Stored items from a collection
------------------------------------------------------------

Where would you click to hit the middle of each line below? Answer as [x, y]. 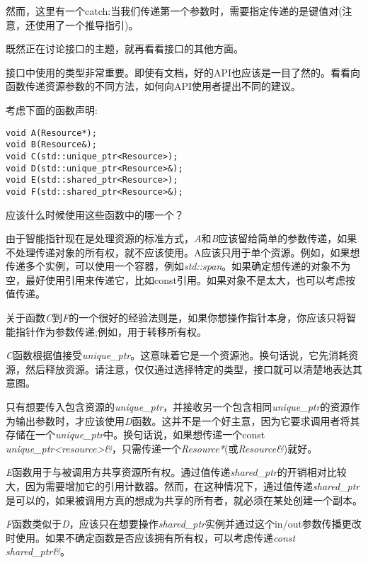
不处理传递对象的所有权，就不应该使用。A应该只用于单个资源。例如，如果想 [183, 252]
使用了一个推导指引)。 [87, 24]
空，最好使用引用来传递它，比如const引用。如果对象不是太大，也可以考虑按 [180, 279]
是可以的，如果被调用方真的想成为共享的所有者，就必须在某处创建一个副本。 [184, 500]
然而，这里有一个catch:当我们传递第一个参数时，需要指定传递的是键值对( [174, 11]
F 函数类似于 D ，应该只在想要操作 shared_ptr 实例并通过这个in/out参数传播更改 [184, 524]
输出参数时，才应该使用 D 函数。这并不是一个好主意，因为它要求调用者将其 [188, 420]
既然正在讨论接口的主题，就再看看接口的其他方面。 [125, 49]
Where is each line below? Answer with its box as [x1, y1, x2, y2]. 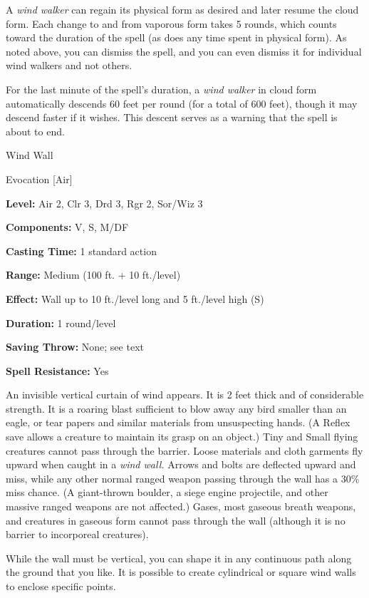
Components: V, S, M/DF [6, 220, 129, 234]
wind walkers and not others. [6, 58, 132, 73]
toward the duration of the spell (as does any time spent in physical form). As [6, 30, 347, 45]
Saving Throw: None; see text [6, 339, 144, 354]
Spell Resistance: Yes [6, 363, 109, 378]
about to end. [6, 123, 65, 138]
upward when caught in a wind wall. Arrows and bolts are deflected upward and [6, 457, 356, 472]
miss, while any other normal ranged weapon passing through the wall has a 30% [6, 470, 360, 485]
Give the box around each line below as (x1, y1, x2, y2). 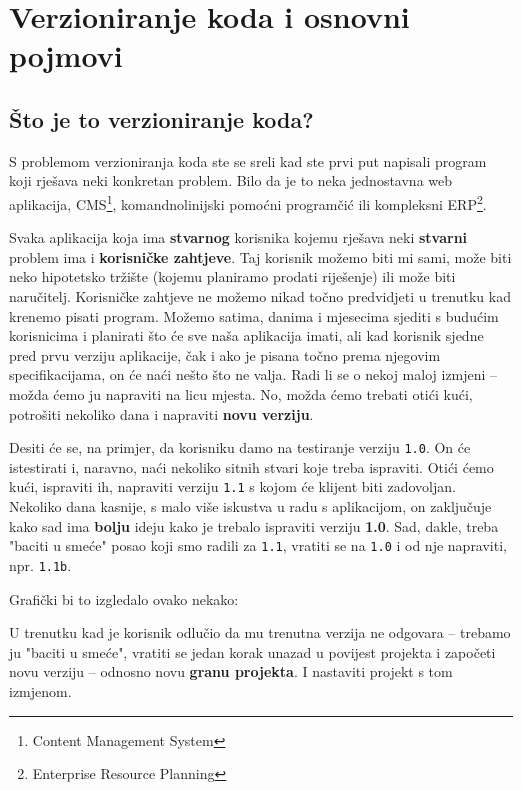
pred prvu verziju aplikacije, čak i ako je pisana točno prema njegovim (9, 344, 441, 365)
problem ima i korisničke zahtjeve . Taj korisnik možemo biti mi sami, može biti (9, 246, 512, 267)
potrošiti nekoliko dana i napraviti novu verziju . (9, 403, 314, 424)
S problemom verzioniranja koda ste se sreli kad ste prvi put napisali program (9, 150, 487, 171)
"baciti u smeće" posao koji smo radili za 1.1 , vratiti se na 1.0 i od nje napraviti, (9, 535, 507, 556)
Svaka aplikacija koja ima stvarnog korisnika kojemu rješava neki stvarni (9, 227, 468, 248)
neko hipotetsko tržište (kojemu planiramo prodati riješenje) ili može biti (9, 266, 456, 287)
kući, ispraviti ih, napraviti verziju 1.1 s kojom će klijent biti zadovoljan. (9, 476, 456, 497)
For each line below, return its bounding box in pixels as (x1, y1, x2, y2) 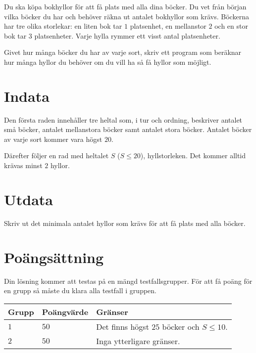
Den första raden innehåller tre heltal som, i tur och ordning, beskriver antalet (4, 114, 243, 125)
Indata (4, 86, 50, 106)
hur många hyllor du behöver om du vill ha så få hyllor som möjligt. (4, 56, 211, 67)
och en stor (214, 21, 248, 31)
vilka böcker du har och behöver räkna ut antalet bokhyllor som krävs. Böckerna (4, 11, 249, 21)
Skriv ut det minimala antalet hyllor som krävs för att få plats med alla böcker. (4, 218, 246, 228)
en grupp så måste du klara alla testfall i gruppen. (4, 285, 156, 296)
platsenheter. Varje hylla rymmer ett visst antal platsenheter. (34, 30, 220, 41)
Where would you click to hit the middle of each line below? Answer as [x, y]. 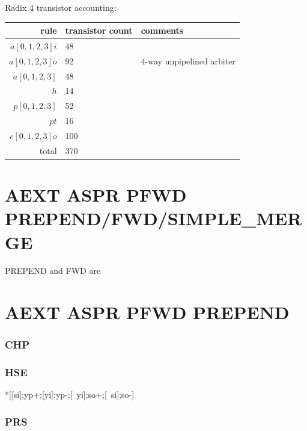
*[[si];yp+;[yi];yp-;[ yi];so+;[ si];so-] [70, 395]
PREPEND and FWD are [53, 271]
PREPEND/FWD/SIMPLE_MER [153, 218]
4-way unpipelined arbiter [188, 60]
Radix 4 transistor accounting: [61, 7]
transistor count [99, 30]
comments [162, 30]
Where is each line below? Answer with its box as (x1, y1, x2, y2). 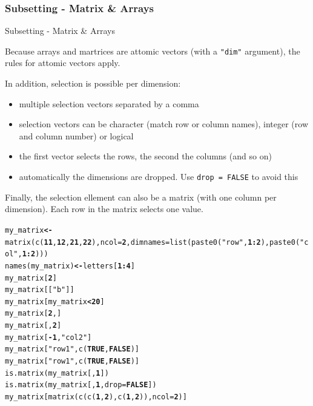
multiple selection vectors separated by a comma (19, 97, 199, 110)
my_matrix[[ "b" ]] (5, 285, 74, 295)
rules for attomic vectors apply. (5, 56, 120, 69)
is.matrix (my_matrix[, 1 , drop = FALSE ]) (5, 381, 157, 390)
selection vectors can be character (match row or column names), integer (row (19, 118, 308, 130)
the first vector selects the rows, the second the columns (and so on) (19, 150, 272, 162)
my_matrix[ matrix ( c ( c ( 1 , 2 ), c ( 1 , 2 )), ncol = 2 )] (5, 393, 187, 402)
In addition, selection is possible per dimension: (5, 77, 181, 90)
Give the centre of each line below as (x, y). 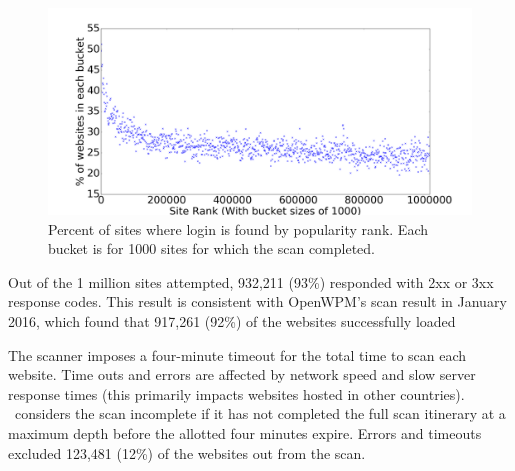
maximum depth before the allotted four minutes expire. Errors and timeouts (245, 432)
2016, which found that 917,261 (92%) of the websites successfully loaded (232, 321)
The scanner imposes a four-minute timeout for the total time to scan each (237, 354)
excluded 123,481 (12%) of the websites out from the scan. (187, 452)
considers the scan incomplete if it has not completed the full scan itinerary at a (260, 413)
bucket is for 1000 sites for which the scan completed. (212, 248)
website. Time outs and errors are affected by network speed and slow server (242, 374)
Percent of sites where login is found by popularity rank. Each (238, 228)
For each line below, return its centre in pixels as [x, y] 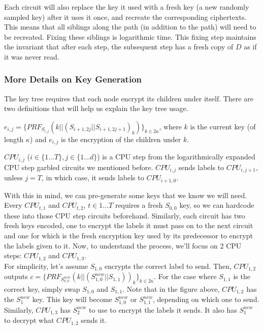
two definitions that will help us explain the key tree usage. [96, 108]
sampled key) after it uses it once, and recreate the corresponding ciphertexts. [125, 17]
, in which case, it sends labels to [93, 177]
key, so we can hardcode [217, 205]
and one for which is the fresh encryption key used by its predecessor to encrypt [128, 236]
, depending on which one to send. [206, 299]
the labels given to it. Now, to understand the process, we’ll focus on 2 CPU [123, 245]
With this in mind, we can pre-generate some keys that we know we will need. [126, 195]
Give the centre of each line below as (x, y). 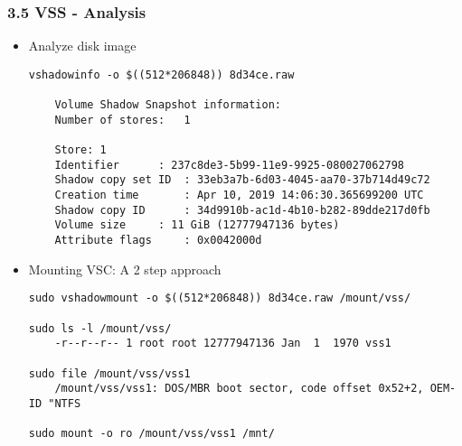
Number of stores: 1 (123, 120)
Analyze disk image (82, 46)
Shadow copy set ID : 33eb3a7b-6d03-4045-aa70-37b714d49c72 (242, 180)
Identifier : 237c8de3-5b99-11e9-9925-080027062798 (230, 165)
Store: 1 (80, 150)
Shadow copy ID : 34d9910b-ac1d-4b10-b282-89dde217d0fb (242, 210)
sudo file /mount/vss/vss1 (109, 373)
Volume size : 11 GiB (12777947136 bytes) (197, 225)
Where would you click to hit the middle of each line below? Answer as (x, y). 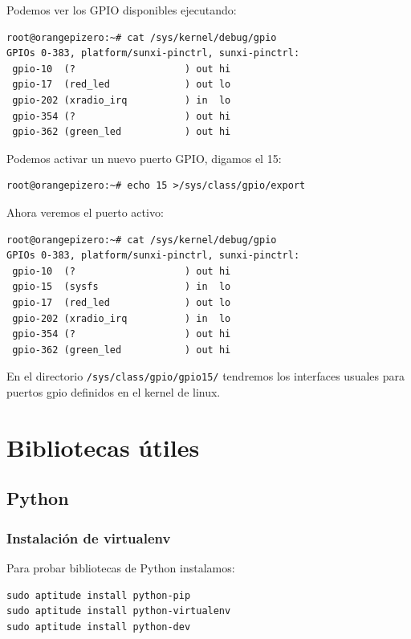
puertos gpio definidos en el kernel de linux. (114, 391)
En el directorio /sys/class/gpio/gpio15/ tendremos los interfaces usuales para (205, 376)
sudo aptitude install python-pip (99, 595)
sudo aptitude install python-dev (99, 627)
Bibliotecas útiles (103, 447)
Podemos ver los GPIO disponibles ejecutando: (122, 10)
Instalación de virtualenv (89, 537)
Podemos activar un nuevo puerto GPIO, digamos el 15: (144, 158)
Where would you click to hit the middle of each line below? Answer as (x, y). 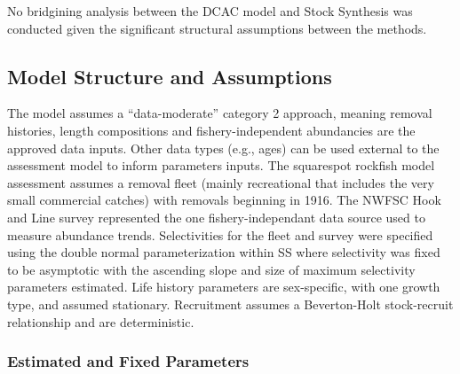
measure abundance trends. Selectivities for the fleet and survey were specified (220, 234)
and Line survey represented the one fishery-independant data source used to (216, 217)
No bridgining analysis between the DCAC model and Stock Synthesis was (210, 11)
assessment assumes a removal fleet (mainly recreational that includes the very (221, 182)
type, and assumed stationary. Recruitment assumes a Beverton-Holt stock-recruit (230, 304)
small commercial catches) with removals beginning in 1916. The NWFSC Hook (224, 200)
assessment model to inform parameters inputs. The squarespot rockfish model (221, 165)
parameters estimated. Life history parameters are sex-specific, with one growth (224, 287)
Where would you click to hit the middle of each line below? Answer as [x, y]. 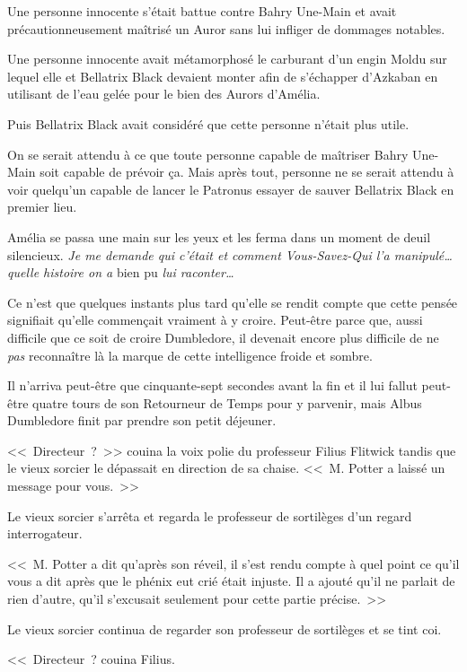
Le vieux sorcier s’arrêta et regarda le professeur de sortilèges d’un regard [210, 515]
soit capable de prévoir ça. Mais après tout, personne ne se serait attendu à [247, 172]
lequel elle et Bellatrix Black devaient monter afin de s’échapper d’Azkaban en [223, 76]
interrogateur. [45, 533]
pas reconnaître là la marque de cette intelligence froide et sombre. [190, 355]
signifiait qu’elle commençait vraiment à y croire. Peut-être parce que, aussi [215, 320]
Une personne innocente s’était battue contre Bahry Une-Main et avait [202, 11]
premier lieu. [42, 207]
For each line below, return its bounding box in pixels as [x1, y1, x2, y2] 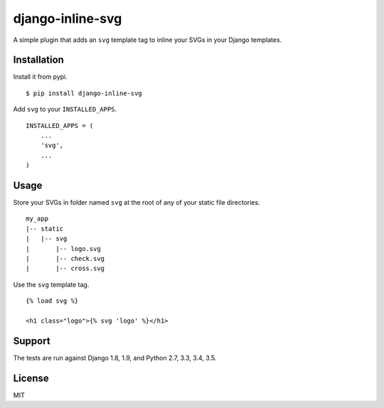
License [13, 372, 49, 384]
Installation [13, 54, 64, 66]
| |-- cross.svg [26, 264, 105, 273]
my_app [26, 215, 49, 223]
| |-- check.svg [26, 254, 105, 263]
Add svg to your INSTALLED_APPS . [13, 105, 117, 114]
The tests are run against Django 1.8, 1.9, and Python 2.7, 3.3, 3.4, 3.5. [13, 353, 217, 362]
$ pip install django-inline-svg [26, 89, 142, 97]
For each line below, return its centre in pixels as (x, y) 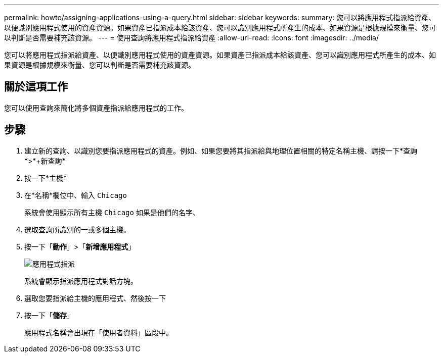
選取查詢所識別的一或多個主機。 (77, 229)
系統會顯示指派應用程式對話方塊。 (81, 281)
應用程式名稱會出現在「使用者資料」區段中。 (99, 332)
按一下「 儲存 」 (49, 315)
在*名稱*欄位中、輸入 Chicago (76, 195)
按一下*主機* (46, 178)
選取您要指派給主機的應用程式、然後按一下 (95, 298)
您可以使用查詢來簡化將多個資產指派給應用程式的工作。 (96, 108)
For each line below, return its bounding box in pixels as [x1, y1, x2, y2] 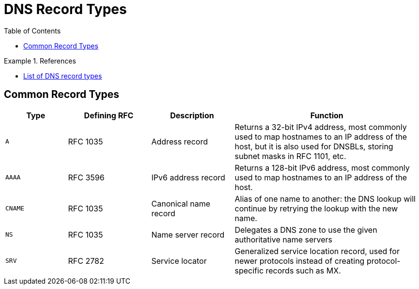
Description [170, 110, 214, 120]
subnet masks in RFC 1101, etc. [234, 151, 346, 161]
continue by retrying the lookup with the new [234, 203, 398, 213]
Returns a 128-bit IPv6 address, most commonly [234, 162, 410, 173]
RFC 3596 [68, 172, 105, 182]
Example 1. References [4, 56, 76, 65]
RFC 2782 [68, 256, 104, 266]
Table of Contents [4, 26, 61, 35]
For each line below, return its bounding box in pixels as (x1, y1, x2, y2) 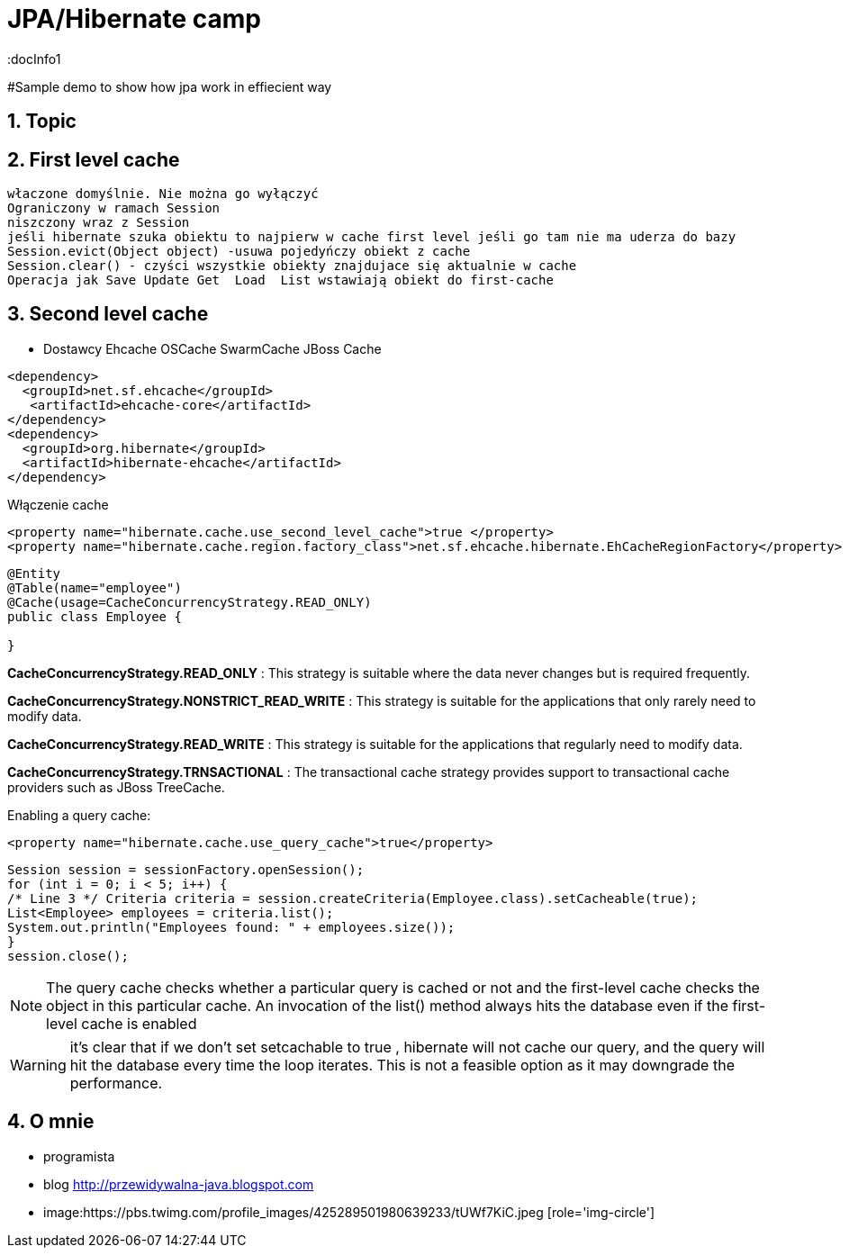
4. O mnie (7, 1110, 95, 1133)
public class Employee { (7, 609, 182, 624)
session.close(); (7, 948, 129, 963)
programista (43, 1148, 115, 1164)
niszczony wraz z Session (7, 215, 190, 230)
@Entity (7, 565, 61, 581)
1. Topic (7, 110, 77, 133)
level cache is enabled (46, 1014, 197, 1033)
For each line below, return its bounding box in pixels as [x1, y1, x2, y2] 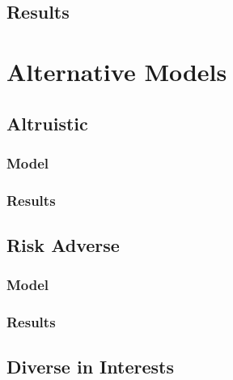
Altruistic [6, 110, 88, 135]
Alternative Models [6, 54, 227, 88]
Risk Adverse [6, 233, 120, 258]
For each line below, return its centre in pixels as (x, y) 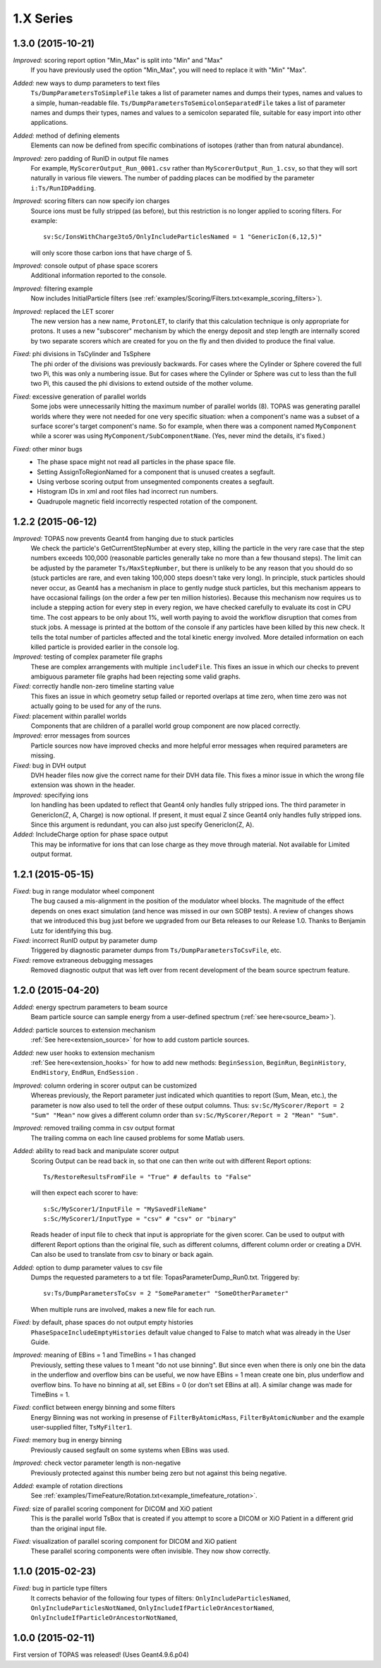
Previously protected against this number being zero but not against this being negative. (159, 1473)
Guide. (40, 1342)
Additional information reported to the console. (99, 276)
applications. (49, 123)
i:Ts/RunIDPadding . (64, 188)
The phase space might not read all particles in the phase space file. (137, 462)
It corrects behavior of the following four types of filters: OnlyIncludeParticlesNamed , (161, 1598)
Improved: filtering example (53, 288)
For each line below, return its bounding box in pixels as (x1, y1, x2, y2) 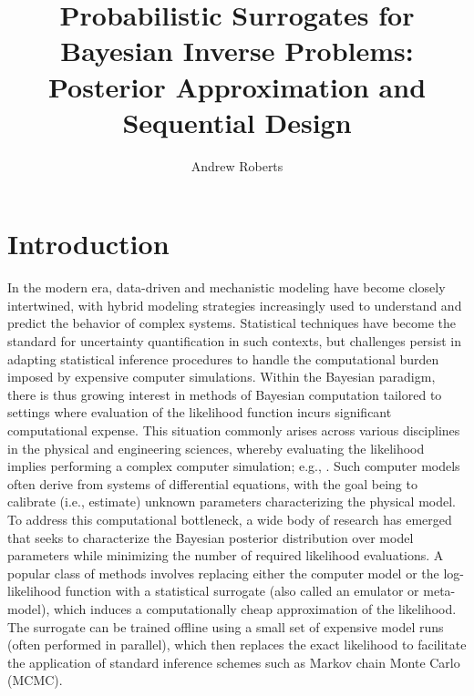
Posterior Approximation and (47, 67, 427, 105)
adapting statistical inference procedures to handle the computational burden (7, 349, 439, 368)
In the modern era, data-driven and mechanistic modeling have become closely (7, 278, 446, 297)
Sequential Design (122, 103, 352, 140)
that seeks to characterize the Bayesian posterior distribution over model (7, 527, 414, 547)
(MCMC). (7, 670, 63, 690)
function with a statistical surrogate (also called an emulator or (65, 581, 419, 600)
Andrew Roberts (191, 156, 283, 175)

------------------------------------------------------------

Problem
What you write out is the stretch of entries from the line containing "然而，这里有一个catch:当我们传递第一个参数时，需要指定传递的是键值对( [174, 11]" to the line containing "Den första raden", word for word, with both end lines and no pictures.

Exercise solution
然而，这里有一个catch:当我们传递第一个参数时，需要指定传递的是键值对( [174, 11]
F 函数类似于 D ，应该只在想要操作 shared_ptr 实例并通过这个in/out参数传播更改 [184, 524]
输出参数时，才应该使用 D 函数。这并不是一个好主意，因为它要求调用者将其 [188, 420]
既然正在讨论接口的主题，就再看看接口的其他方面。 [125, 49]
Where is each line below? Answer with its box as [x1, y1, x2, y2]. 
Components: V, S, M/DF [6, 220, 129, 234]
wind walkers and not others. [6, 58, 132, 73]
toward the duration of the spell (as does any time spent in physical form). As [6, 30, 347, 45]
Saving Throw: None; see text [6, 339, 144, 354]
Spell Resistance: Yes [6, 363, 109, 378]
about to end. [6, 123, 65, 138]
upward when caught in a wind wall. Arrows and bolts are deflected upward and [6, 457, 356, 472]
miss, while any other normal ranged weapon passing through the wall has a 30% [6, 470, 360, 485]
Give the box around each line below as (x1, y1, x2, y2). 
pred prvu verziju aplikacije, čak i ako je pisana točno prema njegovim (9, 344, 441, 365)
problem ima i korisničke zahtjeve . Taj korisnik možemo biti mi sami, može biti (9, 246, 512, 267)
potrošiti nekoliko dana i napraviti novu verziju . (9, 403, 314, 424)
S problemom verzioniranja koda ste se sreli kad ste prvi put napisali program (9, 150, 487, 171)
"baciti u smeće" posao koji smo radili za 1.1 , vratiti se na 1.0 i od nje napraviti, (9, 535, 507, 556)
Svaka aplikacija koja ima stvarnog korisnika kojemu rješava neki stvarni (9, 227, 468, 248)
neko hipotetsko tržište (kojemu planiramo prodati riješenje) ili može biti (9, 266, 456, 287)
kući, ispraviti ih, napraviti verziju 1.1 s kojom će klijent biti zadovoljan. (9, 476, 456, 497)
For each line below, return its bounding box in pixels as (x1, y1, x2, y2) 
Den första raden innehåller tre heltal som, i tur och ordning, beskriver antalet (4, 114, 243, 125)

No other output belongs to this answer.